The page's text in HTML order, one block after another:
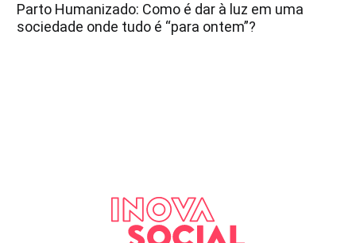
Parto Humanizado: Como é dar à luz em uma
sociedade onde tudo é “para ontem”?
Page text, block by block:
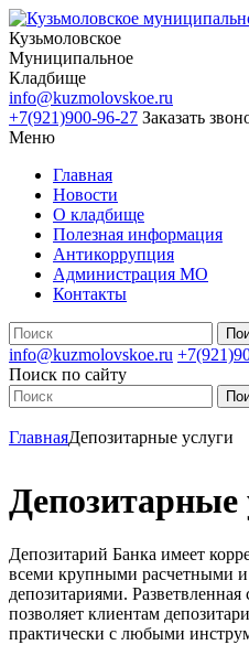
Кузьмоловское
Муниципальное
Кладбище
info@kuzmolovskoe.ru
+7(921)900-96-27 Заказать
Меню
Главная
Новости
О кладбище
Полезная информация
Антикоррупция
Администрация МО
Контакты
info@kuzmolovskoe.ru
Поиск по сайту
ГлавнаяДепозитарные услуги
Депозитарные
Депозитарий Банка имеет
всеми крупными расчетными
депозитариями. Разветвленная
позволяет клиентам
практически с любыми
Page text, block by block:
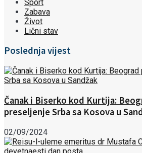
Sport
Zabava
Život
Lični stav
Poslednja vijest
Čanak i Biserko kod Kurtija:
preseljenje Srba sa Kosova u
02/09/2024
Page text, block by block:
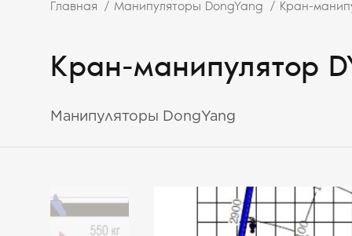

### WHAT YOU WILL DO
Reproduce the records, all of them, word for word; omit the pictures.

### RESULT FOR THIS EXERCISE
The page's text in HTML order, one block after another:
Parto Humanizado: Como é dar à luz em uma
sociedade onde tudo é “para ontem”?
Page text, block by block:
Кузьмоловское
Муниципальное
Кладбище
info@kuzmolovskoe.ru
+7(921)900-96-27 Заказать
Меню
Главная
Новости
О кладбище
Полезная информация
Антикоррупция
Администрация МО
Контакты
info@kuzmolovskoe.ru
Поиск по сайту
ГлавнаяДепозитарные услуги
Депозитарные
Депозитарий Банка имеет
всеми крупными расчетными
депозитариями. Разветвленная
позволяет клиентам
практически с любыми
Page text, block by block:
Sport
Zabava
Život
Lični stav
Poslednja vijest
Čanak i Biserko kod Kurtija:
preseljenje Srba sa Kosova u
02/09/2024
Page text, block by block:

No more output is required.